Minik Enes iki kez öldü
Abone olİnegöl'de, foseptik çukuruna düşen çocuk öldü sanılarak, poşete konuldu. Enes için sonrası felaketti
Bursa'nın İnegöl ilçesinde, foseptik çukuruna düştükten
sonra ''Öldü'' denilerek ceset torbasıyla İnegöl Devlet hastanesine
götürülen 6 yaşındaki Enes Ataman'a ilk müdahaleyi yapan Dr. Özlem
Ozan Çatal'ın yoğun çabaları, küçük çocuğun minik kalbinin bir
süreliğine de olsa yeniden atmasını sağladı.
İnegöl Devlet Hastanesi Acil Serviste görevli Dr.

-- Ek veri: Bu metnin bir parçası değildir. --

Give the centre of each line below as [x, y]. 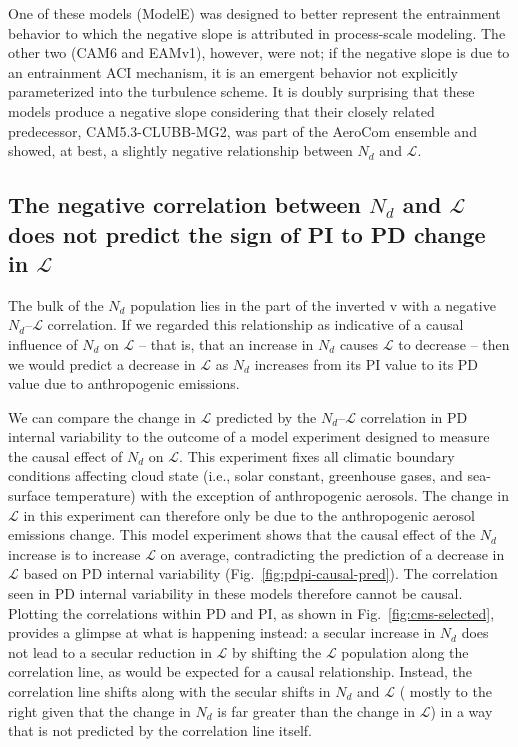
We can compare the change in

Özlem Ozan Çatal, AA muhabirine yaptığı açıklamada, talihsiz
çocuğun kendilerine geldiğinde ''eks'' durumda olduğunu,
solunumunun bulunmadığını belirtti.
Çocuğa kalp masajı yaptıklarını, solunum tüpü takıldığını,
akciğerlerindeki sıvının boşaltıldığını anlatan Çatal, şunları
kaydetti:
''O YAŞLARDA YEĞENİM VAR, ELİMİ ÜZERİNDEN
ÇEKEMEDİM''
''Uzun süre uğraştık. Kalp masajı dahil gereken tüm müdahaleleri
yaptık ve yaklaşık bir saat sonra çocuğun kalp atışlarını duyduk.
Bize geldiğinde ne solunumu ne göz refleksi hiçbir şeyi yoktu. 'Bir
umut' diye müdahale ettik, uğraştık. Bu olmayacak bir şey değil.
Kalp atışı olmayıp da döndürdüğümüz hastalar oluyor. Bunda da
denedik. Ümit yoktu. Beyin ölümü gerçekleşmişti. Yaşamını
sürdüremeyecek boyutta olduğunu ailesine söyledik. Uğraştık, kalp
atışları dönünce, yine bir umutla iyi bir yoğun bakıma gönderildi.
Bize getirdiklerinde de çocuğun bir saat falan çukurda kaldığını
söylüyorlardı. Üzerinden uzun süre geçmişti. Su çok soğuk olduğu
için vücut ısısı düşmüştü. Bunun sonucunda kalp atışının yeniden
sağlandığını düşünüyorum.
Benim de o yaşlarda yeğenim var, elimi üzerinden çekemedim. Bir
ümitle uğraştık. Çok küçük olduğu için müdahaleden
vazgeçemedik.''
Enes Ataman'a Bursa'daki özel bir hastanenin yoğun bakım ünitesinde
müdahale eden Prof. Dr. Ferda Kahveci de küçük çocuğun İnegöl
Devlet Hastanesinden iyi bir yoğun bakım ihtiyacı olduğu için
hastanelerine sevk edildiğini kaydetti.
''BİLİNCİ KAPALIYDI''
İnegöl'deki hastaneye geldiğinde çocuğun kalp atışının olmadığının
belirlendiğini anlatan Kahveci, şöyle devam etti:
''Kalp masajı ve tıbbi tedaviyle cevap alındıktan sonra bize
geldiğinde, kalbi sonradan çalıştırılmış bir kişide olduğu gibi
bilinci kapalıydı, herhangi refleks yanıtları yoktu. Solunumu da
bulunmuyordu ve solunum cihazına bağlıydı. Tansiyonu çok düşüktü.
Bu arada, uzun süre kanalizasyon suyunda kaldığı için vücut
sıcaklığı da çok düşmüştü, 27 dereceyle aldık. Yoğun bakımda
solunum cihazına bağladık. Tansiyonunu yükseltmek için ilaç
tedavisine başladık. Akciğerleri kirli sıvıyla temas ettiği için
hasarlanmıştı. Bronkoskopi yapılarak bronş temizliği ve antibiyotik
tedavileri yapıldı. Hasta ısıtılmaya başlandı. Bu arada akciğer ve
midede kanama başlayınca ona yönelik tedavi de sağlandı.
Hastanemizde 24 saat bile kalamadı. Cevap vermedi tedaviye. İlaç
tedavisine rağmen kalbi durdu, kaybettik. Zaten bize geldiğinde
tıbbi tedaviye cevap vermeyecek kadar zarar görmüştü.''
Kahveci, Enes'in ölümünün boğulmadan kaynaklandığını, düştüğü
çukurda oksijensizlik sonucu kalbinin durduğunu ifade ederek,
''Orada kaldığı süre çok uzun. Daha sonra kalbini çalıştırmak için
uğraşılan zaman da çok uzun. Kalp dönse bile bu tür olaylarda beyin
fonksiyonlarının çok ağır zarar gördüğünü biliyoruz'' dedi.